┌─ Data extracts

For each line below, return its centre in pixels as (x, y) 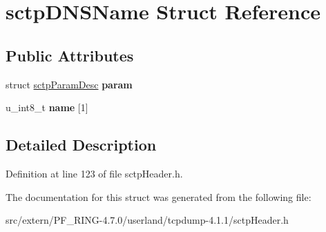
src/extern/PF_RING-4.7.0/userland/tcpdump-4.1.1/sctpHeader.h (147, 220)
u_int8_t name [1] (47, 107)
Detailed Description (81, 145)
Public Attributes (70, 55)
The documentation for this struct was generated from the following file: (159, 196)
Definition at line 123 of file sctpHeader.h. (94, 173)
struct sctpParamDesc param (69, 84)
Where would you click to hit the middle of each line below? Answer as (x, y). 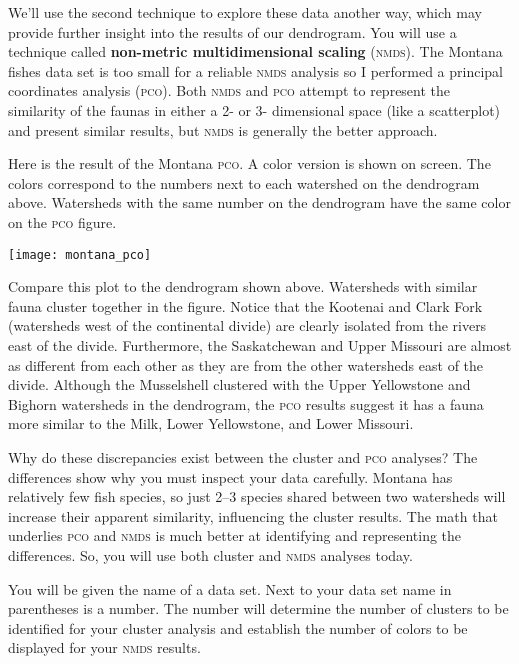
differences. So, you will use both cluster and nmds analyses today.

└─

[Exercise directions] Output the data verbatim, images excluded.

[Expected output]
For each line below, return its centre in pixels as (x, y) 
src/extern/PF_RING-4.7.0/userland/tcpdump-4.1.1/sctpHeader.h (147, 220)
u_int8_t name [1] (47, 107)
Detailed Description (81, 145)
Public Attributes (70, 55)
The documentation for this struct was generated from the following file: (159, 196)
Definition at line 123 of file sctpHeader.h. (94, 173)
struct sctpParamDesc param (69, 84)
Where would you click to hit the middle of each line below? Answer as (x, y). 
differences. So, you will use both cluster and nmds analyses today.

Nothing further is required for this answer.